Pagi ini saya mendapat laporan yang cukup menggelitik, sekaligus bikin kening berkerut: portal Fusilatnews sering dijadikan rujukan akademis oleh berbagai universitas. Hah? Benarkah? Awalnya saya kira ini hanya bercanda, tapi setelah dicek, ternyata valid! Lalu, dengan penuh rasa bangga (dan sedikit norak), saya segera membagikan kabar ini kepada para kolumnis di portal tersebut. Karena sesungguhnya, yang dijadikan rujukan itu adalah buah karya mereka.
Salah satu yang pertama menanggapi adalah Damai Hari Lubis (DHL), yang langsung mengeluarkan analisis tajamnya: “Memang kita-kita aktivis jurnalis dan politik hukum ini tidak kalah dengan analisis para politikus terkenal, apalagi akademisi! Bedanya? Mereka menang fasilitas dan endorse karena jabatannya, atau lebih simpel: tinggal perintahkan stafnya buat nyari bahan dan ngetik. Kadang-kadang pendapat kita malah lebih duluan muncul, mungkin karena dibaca oleh staf mereka yang tugasnya cari berita? Akhirnya, mereka nulis analisis penuh teori yang kadang bikin kita mau muntah.”
Sebagai seorang jurnalis, saya hanya bisa mengangguk-angguk sambil tersenyum getir. Memang ada benarnya. Kadang kita menyampaikan analisis yang tajam, berbasis realitas, dan tak jarang lebih cepat dari media besar atau akademisi. Tapi, ya itu tadi, mereka punya modal fasilitas yang lebih mentereng. Kita? Hanya modal idealisme, kopi, dan kuota internet.

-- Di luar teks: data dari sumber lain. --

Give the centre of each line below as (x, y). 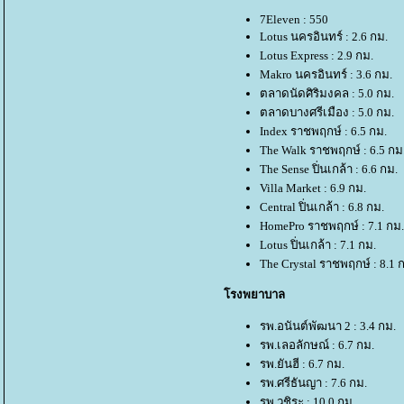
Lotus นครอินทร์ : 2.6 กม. (324, 36)
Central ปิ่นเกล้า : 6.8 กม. (322, 207)
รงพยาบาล (254, 295)
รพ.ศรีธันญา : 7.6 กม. (313, 382)
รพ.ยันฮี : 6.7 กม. (302, 363)
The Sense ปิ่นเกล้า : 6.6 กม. (329, 169)
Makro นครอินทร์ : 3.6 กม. (326, 74)
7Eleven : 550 (294, 19)
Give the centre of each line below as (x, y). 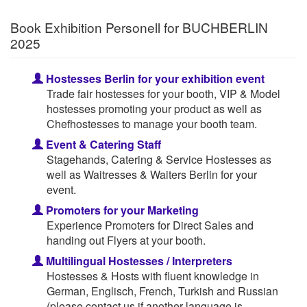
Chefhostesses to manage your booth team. (151, 123)
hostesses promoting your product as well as (154, 108)
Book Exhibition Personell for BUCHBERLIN (139, 27)
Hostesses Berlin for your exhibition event (154, 78)
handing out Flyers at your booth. (126, 240)
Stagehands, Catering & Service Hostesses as (159, 159)
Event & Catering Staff (102, 144)
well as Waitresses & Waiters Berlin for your (151, 174)
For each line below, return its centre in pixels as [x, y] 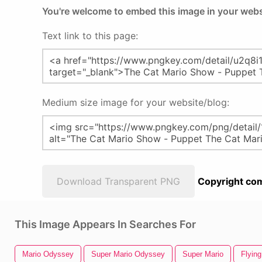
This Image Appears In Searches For [105, 224]
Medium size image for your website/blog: [136, 102]
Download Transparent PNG [118, 181]
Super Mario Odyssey [128, 254]
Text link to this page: [90, 36]
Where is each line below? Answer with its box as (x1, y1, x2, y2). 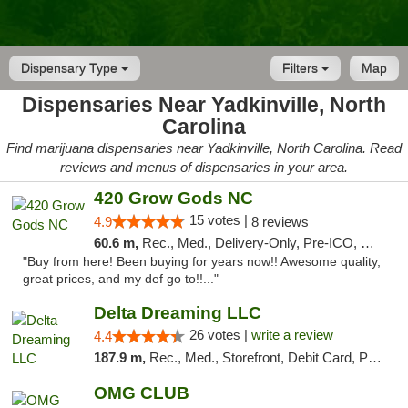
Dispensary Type (21, 61, 121, 76)
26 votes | (189, 327, 251, 342)
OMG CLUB (93, 383, 189, 403)
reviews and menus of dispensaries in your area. (60, 159, 348, 175)
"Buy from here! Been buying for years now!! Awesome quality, (23, 255, 381, 269)
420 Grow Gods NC (93, 189, 253, 208)
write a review (250, 327, 333, 342)
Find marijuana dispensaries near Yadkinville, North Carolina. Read (6, 140, 402, 156)
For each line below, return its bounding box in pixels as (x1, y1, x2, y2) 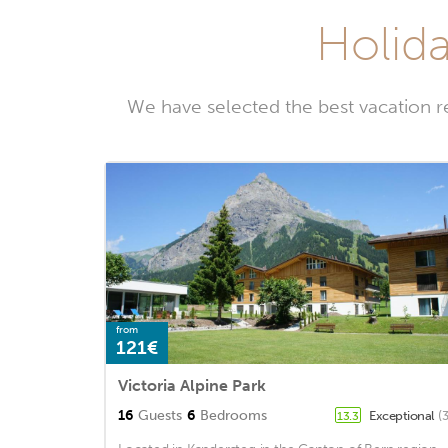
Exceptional (369, 408, 437, 424)
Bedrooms (200, 407, 267, 425)
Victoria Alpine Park (118, 376, 266, 396)
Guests (138, 407, 182, 425)
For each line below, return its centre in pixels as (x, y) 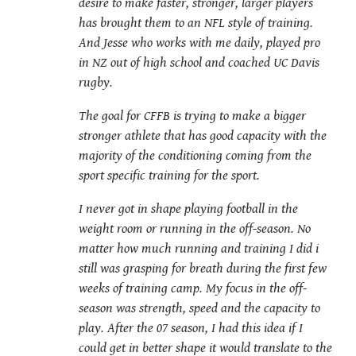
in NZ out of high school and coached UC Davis (199, 63)
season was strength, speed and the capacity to (199, 309)
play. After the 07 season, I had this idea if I (191, 329)
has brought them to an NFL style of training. (196, 23)
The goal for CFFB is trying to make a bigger (192, 116)
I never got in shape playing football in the (188, 209)
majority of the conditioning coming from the (195, 156)
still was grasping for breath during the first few (203, 269)
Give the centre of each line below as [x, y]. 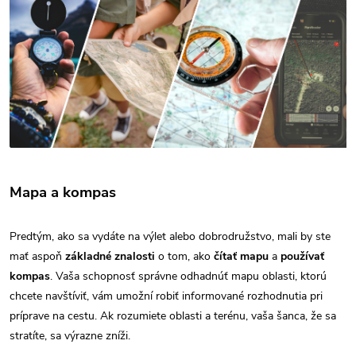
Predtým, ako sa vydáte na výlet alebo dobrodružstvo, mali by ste [170, 236]
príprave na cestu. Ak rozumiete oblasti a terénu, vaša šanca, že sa [173, 315]
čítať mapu [240, 256]
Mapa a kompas [63, 192]
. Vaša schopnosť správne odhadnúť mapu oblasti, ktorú [188, 276]
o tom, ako [183, 256]
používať [301, 256]
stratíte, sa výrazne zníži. [70, 335]
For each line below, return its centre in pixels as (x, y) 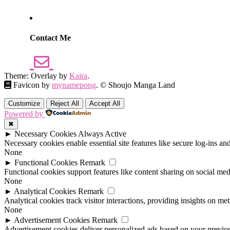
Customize (24, 103)
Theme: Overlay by (37, 75)
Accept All (105, 103)
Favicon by (32, 85)
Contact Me (50, 38)
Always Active (102, 133)
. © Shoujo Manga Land (136, 85)
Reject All (65, 103)
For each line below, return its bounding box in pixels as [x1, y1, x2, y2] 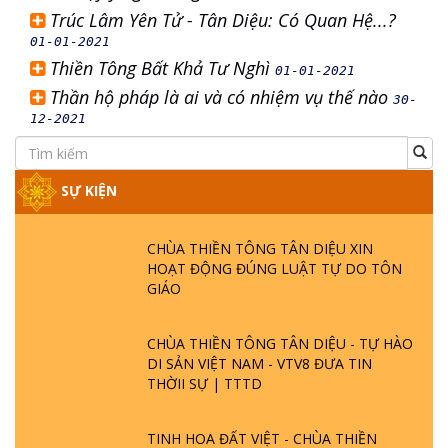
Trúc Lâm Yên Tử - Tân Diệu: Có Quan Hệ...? [50, 8, 396, 32]
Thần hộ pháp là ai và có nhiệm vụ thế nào [50, 85, 393, 109]
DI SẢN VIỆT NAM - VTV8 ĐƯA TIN [147, 354, 372, 373]
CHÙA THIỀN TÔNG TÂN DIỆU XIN [147, 239, 373, 258]
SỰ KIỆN [57, 180, 117, 200]
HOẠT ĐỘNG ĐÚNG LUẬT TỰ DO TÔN [147, 259, 402, 278]
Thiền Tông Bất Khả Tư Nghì [50, 56, 275, 80]
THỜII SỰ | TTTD [147, 374, 262, 393]
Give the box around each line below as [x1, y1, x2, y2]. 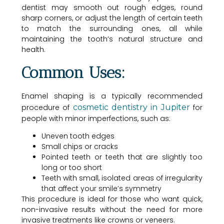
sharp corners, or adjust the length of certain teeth [21, 13, 203, 23]
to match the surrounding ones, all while [21, 23, 203, 34]
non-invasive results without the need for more [21, 204, 203, 215]
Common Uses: [21, 62, 125, 82]
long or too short [41, 162, 102, 173]
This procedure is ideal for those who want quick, [21, 194, 203, 204]
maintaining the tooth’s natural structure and [21, 34, 203, 44]
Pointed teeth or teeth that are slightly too [41, 152, 203, 162]
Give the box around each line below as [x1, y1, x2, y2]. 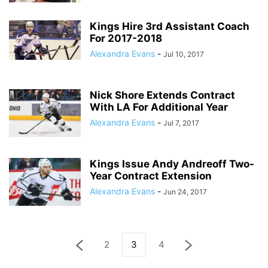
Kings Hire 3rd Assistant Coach [90, 20, 249, 32]
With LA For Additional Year [90, 101, 228, 113]
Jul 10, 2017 [163, 50, 204, 59]
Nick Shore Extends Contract [90, 89, 235, 101]
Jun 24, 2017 [163, 187, 207, 196]
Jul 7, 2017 [163, 118, 199, 127]
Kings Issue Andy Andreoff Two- [90, 158, 254, 170]
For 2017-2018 [90, 32, 162, 44]
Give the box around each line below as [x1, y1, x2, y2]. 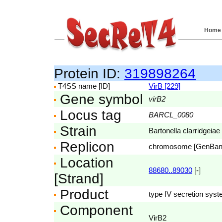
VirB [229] [149, 82, 180, 90]
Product [56, 186, 109, 202]
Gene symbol [56, 91, 143, 107]
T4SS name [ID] [56, 82, 110, 90]
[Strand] [54, 170, 104, 186]
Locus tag [56, 107, 121, 123]
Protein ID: [54, 65, 124, 81]
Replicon [56, 139, 114, 155]
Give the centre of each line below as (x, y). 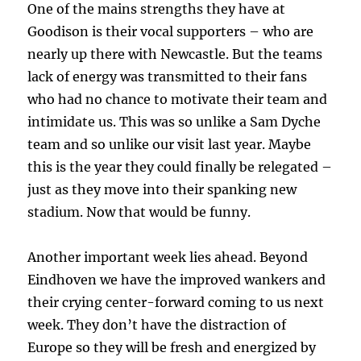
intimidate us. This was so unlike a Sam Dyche (174, 122)
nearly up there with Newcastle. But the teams (175, 54)
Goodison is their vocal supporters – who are (171, 32)
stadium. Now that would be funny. (139, 212)
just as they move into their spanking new (162, 190)
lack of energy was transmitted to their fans (168, 77)
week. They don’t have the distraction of (157, 325)
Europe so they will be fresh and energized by (172, 348)
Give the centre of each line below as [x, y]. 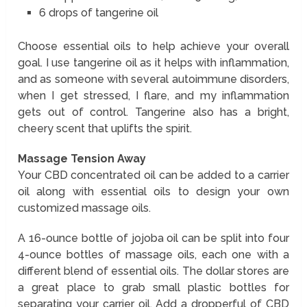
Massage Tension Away [82, 158]
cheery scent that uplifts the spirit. [105, 128]
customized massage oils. [85, 208]
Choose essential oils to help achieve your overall [153, 46]
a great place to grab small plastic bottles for [153, 287]
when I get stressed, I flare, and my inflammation [153, 95]
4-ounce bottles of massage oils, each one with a [153, 254]
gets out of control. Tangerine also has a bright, [153, 112]
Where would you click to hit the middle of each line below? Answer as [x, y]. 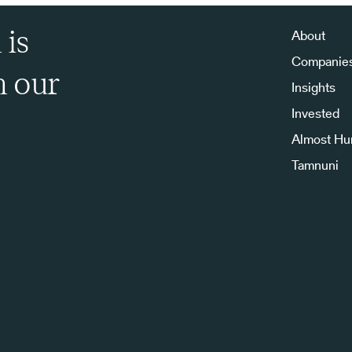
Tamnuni [315, 165]
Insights [313, 88]
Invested [315, 114]
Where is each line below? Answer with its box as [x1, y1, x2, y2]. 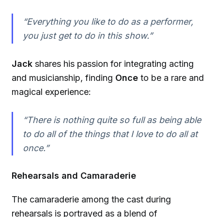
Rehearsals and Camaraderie [12, 170, 136, 181]
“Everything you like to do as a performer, [22, 16, 193, 27]
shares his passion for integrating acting [32, 58, 194, 69]
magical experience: [12, 86, 91, 97]
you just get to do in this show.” [22, 31, 153, 41]
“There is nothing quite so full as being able [22, 114, 201, 125]
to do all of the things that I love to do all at [22, 128, 198, 139]
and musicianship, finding [12, 72, 115, 83]
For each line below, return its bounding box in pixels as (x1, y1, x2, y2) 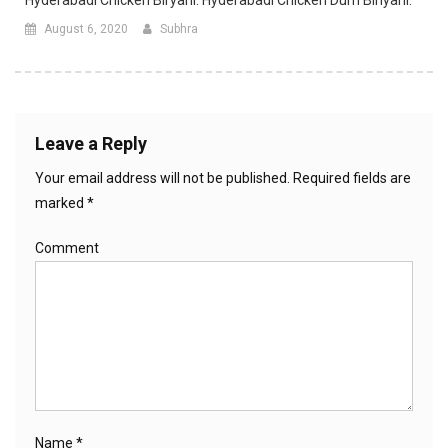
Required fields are (290, 169, 411, 186)
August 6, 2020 (44, 21, 128, 36)
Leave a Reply (35, 132, 147, 154)
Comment (35, 239, 99, 256)
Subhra (160, 21, 198, 36)
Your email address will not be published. (35, 169, 290, 186)
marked (35, 194, 87, 211)
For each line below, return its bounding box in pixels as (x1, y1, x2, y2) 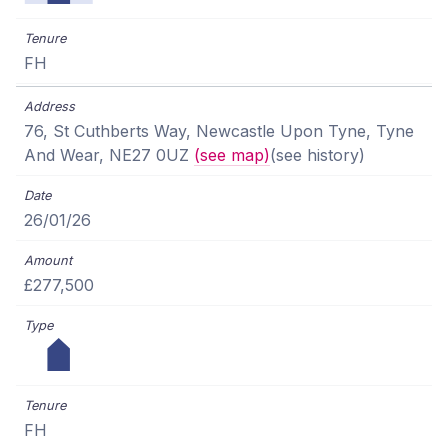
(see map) (194, 145, 270, 166)
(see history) (270, 145, 365, 166)
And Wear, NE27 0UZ (24, 145, 194, 166)
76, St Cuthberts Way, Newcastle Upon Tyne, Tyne (24, 121, 414, 142)
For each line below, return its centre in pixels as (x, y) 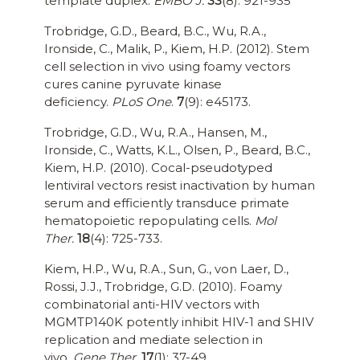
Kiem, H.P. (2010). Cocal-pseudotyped (158, 168)
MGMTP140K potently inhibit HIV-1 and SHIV (179, 322)
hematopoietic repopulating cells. (149, 221)
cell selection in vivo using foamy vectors (167, 67)
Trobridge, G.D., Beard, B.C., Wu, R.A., (155, 31)
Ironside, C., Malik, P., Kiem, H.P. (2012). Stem (177, 49)
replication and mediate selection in (153, 340)
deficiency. (78, 102)
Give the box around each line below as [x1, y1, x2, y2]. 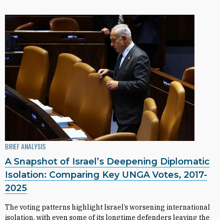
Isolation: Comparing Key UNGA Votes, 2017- [5, 169, 207, 180]
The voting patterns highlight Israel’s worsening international [5, 203, 210, 212]
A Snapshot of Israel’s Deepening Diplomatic [5, 156, 210, 167]
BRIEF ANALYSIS [5, 141, 46, 151]
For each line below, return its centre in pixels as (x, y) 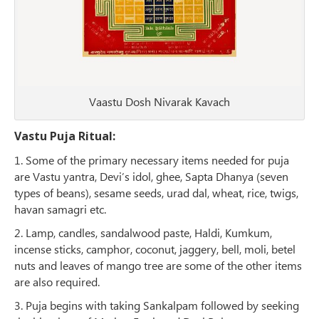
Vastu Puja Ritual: (65, 136)
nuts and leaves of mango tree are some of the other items (158, 266)
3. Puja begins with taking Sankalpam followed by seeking (157, 305)
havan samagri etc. (60, 209)
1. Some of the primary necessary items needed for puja (152, 160)
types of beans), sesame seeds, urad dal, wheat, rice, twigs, (156, 193)
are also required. (57, 282)
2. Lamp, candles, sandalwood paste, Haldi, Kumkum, (143, 233)
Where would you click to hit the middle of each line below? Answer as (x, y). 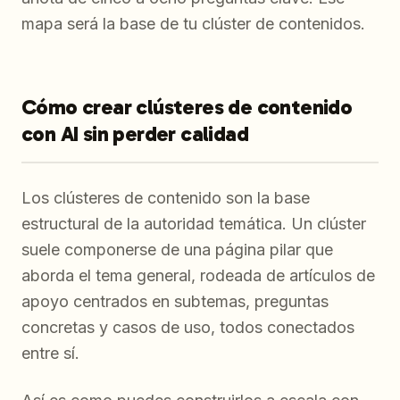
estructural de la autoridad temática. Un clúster (194, 224)
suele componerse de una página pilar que (177, 250)
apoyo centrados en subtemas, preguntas (175, 302)
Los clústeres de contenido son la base (166, 198)
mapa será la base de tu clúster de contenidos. (193, 24)
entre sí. (50, 354)
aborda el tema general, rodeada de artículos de (198, 276)
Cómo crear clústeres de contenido (187, 107)
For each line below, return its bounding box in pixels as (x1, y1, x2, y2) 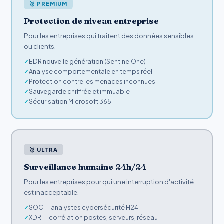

Lalu muncul perspektif lain dari rekan Karyudi. Dengan enteng dia menanggapi: “Betul, Suhu. Ini semacam orgasme intelektual.” Nah lho! Saya langsung ngakak. Analoginya memang nyeleneh, tapi bisa dipahami. Seorang penulis itu bahagianya ketika karyanya dibaca, dipahami, dan lebih keren lagi: dijadikan referensi! Rasanya? Ya, seperti orgasme intelektual—sebuah kepuasan yang tak kasat mata, tapi mendalam.
Namun, di balik euforia ini, ada realitas yang cukup pahit. Akademisi yang benar-benar berpikir objektif, justru sering ditekan, dipasung, bahkan dipersulit. Contoh saja beberapa profesor dan doktor yang namanya sudah tak asing di dunia intelektual kita. Ada yang dimarginalkan karena terlalu kritis, ada pula yang medianya tiba-tiba dibuat broken, forbidden, atau bahkan banned begitu saja. Ironis, bukan?
Jadi, apakah kita harus tetap bangga ketika karya kita dijadikan referensi akademis? Tentu! Tapi jangan lupa, kita juga harus tetap waspada. Karena di dunia ini, terkadang mereka yang berusaha mengungkap kebenaran malah dianggap sebagai ancaman. Tapi, siapa takut? Selama kita masih bisa menulis, selama masih ada kopi di meja, kita akan terus bersuara!
Mari kita lanjutkan orgasme intelektual kita dengan lebih banyak karya!